TASK REQUIREMENTS: In these records, how many lines contain "Katholische"? Please reply with the number only.

RECORDS FOR THE TASK Block Start

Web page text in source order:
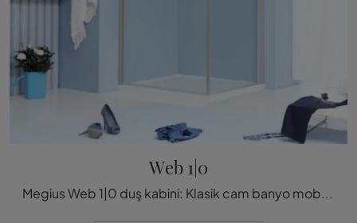
Web 1|0
Megius Web 1|0 duş kabini: Klasik cam banyo mobilyalarını keşfedin ve sağlık odasını de
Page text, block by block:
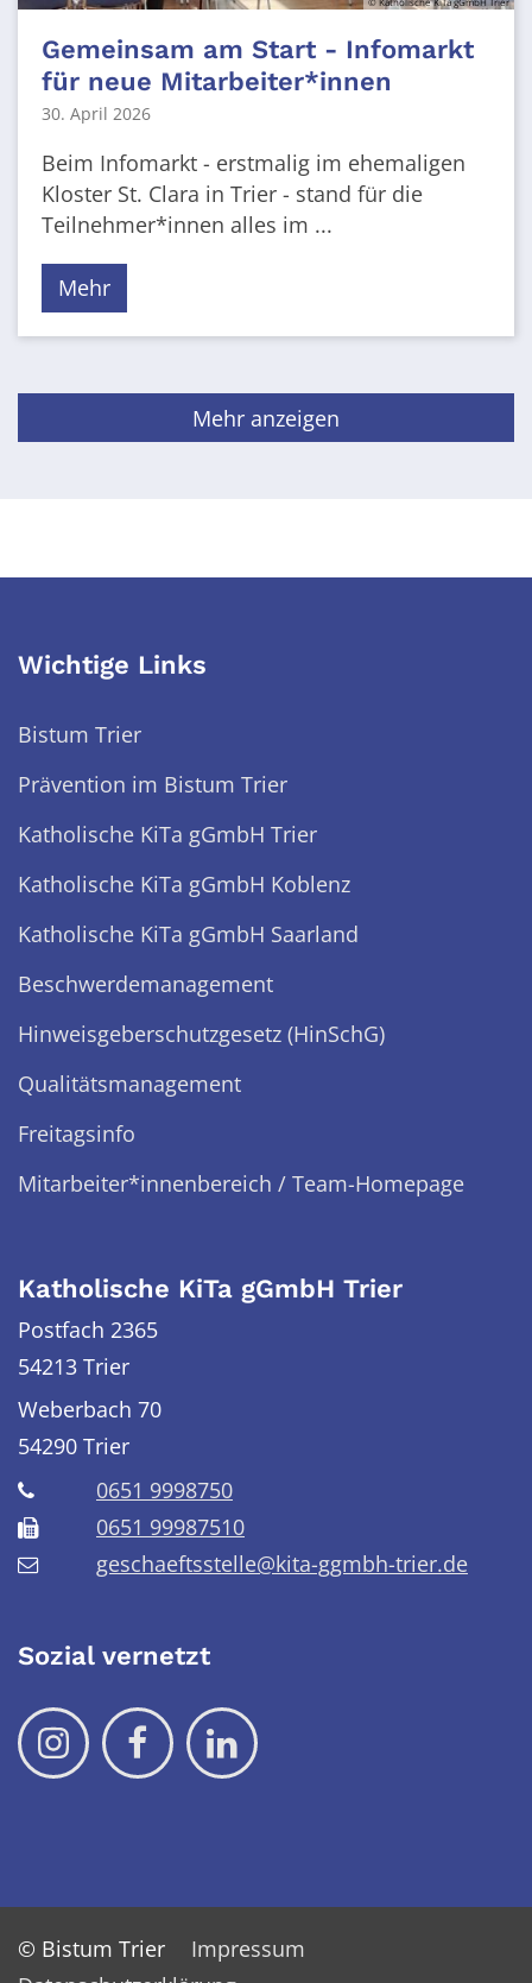
Gemeinsam am Start - Infomarkt
für neue Mitarbeiter*innen
30. April 2026
Beim Infomarkt - erstmalig im ehemaligen
Kloster St. Clara in Trier - stand für die
Teilnehmer*innen alles im ...
Mehr
Mehr anzeigen
Wichtige Links
Bistum Trier
Prävention im Bistum Trier
Katholische KiTa gGmbH Trier
Katholische KiTa gGmbH Koblenz
Katholische KiTa gGmbH Saarland
Beschwerdemanagement
Hinweisgeberschutzgesetz (HinSchG)
Qualitätsmanagement
Freitagsinfo
Mitarbeiter*innenbereich / Team-Homepage
Katholische KiTa gGmbH Trier
Postfach 2365
54213 Trier
Weberbach 70
54290 Trier
0651 9998750
0651 99987510
geschaeftsstelle@kita-ggmbh-trier.de
Sozial vernetzt
© Bistum Trier
Impressum

RECORDS FOR THE TASK Block End

OUTPUT OF THE EXERCISE: 4